-- Opening Marker --

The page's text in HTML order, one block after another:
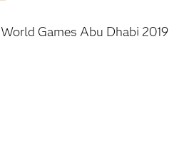
Games Abu Dhabi 2019
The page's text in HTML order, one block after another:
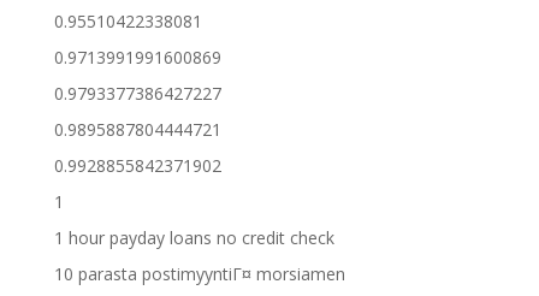
0.95510422338081
0.9713991991600869
0.9793377386427227
0.9895887804444721
0.9928855842371902
1
1 hour payday loans no credit check
10 parasta postimyyntiГ¤ morsiamen
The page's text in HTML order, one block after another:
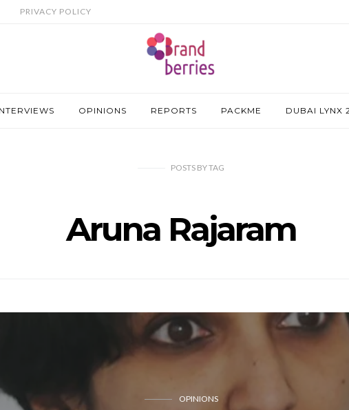
PRIVACY POLICY
OPINIONS REPORTS PACKME DUBAI LYNX
POSTS BYTAG
Aruna Rajaram
OPINIONS
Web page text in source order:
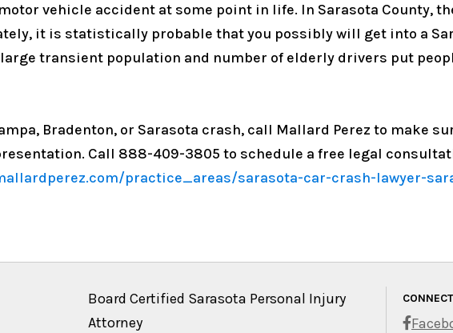
vehicle accident at some point in life. In Sarasota County,
it is statistically probable that you possibly will get into a
transient population and number of elderly drivers put
Bradenton, or Sarasota crash, call Mallard Perez to make
Call 888-409-3805 to schedule a free legal
practice_areas/sarasota-car-crash-lawyer-
Board Certified Sarasota Personal Injury
Attorney
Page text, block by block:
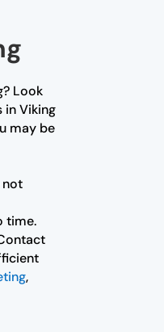
Look
in Viking
may be
not
time.
,
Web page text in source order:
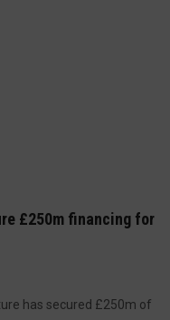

-- Closing Marker --

▶ [Problem statement] Leaving out the pictures, output the listing above exactly as given.

▶ [Completed task]
The page's text in HTML order, one block after another:
Games Abu Dhabi 2019
The page's text in HTML order, one block after another:
0.95510422338081
0.9713991991600869
0.9793377386427227
0.9895887804444721
0.9928855842371902
1
1 hour payday loans no credit check
10 parasta postimyyntiГ¤ morsiamen
The page's text in HTML order, one block after another:
PRIVACY POLICY
OPINIONS REPORTS PACKME DUBAI LYNX
POSTS BYTAG
Aruna Rajaram
OPINIONS
Web page text in source order:
vehicle accident at some point in life. In Sarasota County,
it is statistically probable that you possibly will get into a
transient population and number of elderly drivers put
Bradenton, or Sarasota crash, call Mallard Perez to make
Call 888-409-3805 to schedule a free legal
practice_areas/sarasota-car-crash-lawyer-
Board Certified Sarasota Personal Injury
Attorney
Page text, block by block:
Look
in Viking
may be
not
time.
,
Web page text in source order:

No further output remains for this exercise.